───── THE DATA

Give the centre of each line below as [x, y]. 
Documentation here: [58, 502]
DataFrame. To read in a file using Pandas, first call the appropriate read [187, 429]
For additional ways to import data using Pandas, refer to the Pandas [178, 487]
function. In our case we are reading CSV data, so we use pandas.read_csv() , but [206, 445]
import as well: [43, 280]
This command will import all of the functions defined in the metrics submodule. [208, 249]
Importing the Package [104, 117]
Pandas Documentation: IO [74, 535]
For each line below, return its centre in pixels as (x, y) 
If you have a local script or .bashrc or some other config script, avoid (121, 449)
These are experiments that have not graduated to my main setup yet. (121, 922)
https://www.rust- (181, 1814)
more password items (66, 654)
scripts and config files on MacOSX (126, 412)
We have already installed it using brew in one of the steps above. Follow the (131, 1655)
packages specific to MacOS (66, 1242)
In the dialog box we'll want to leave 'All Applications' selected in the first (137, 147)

──────────
───── THE DATA

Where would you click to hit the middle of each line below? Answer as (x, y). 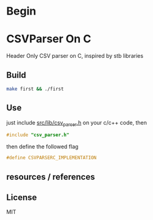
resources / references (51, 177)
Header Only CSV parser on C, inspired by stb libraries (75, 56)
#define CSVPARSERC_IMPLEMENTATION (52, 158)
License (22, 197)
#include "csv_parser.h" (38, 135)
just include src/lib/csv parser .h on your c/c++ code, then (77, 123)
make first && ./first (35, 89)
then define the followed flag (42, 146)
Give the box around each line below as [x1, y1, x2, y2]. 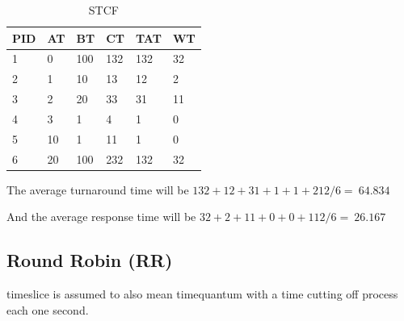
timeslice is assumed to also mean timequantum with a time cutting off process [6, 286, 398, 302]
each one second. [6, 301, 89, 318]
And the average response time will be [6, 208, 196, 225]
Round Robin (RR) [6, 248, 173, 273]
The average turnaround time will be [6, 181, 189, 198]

──────────

> _TASK TO COMPLETE_
Repeat word for word the lines above that run from the line containing "For additional ways" through the line containing "These are experiments", both ends included, and nothing else.

> _EXERCISE ANSWER_
For additional ways to import data using Pandas, refer to the Pandas [178, 487]
function. In our case we are reading CSV data, so we use pandas.read_csv() , but [206, 445]
import as well: [43, 280]
This command will import all of the functions defined in the metrics submodule. [208, 249]
Importing the Package [104, 117]
Pandas Documentation: IO [74, 535]
For each line below, return its centre in pixels as (x, y) 
If you have a local script or .bashrc or some other config script, avoid (121, 449)
These are experiments that have not graduated to my main setup yet. (121, 922)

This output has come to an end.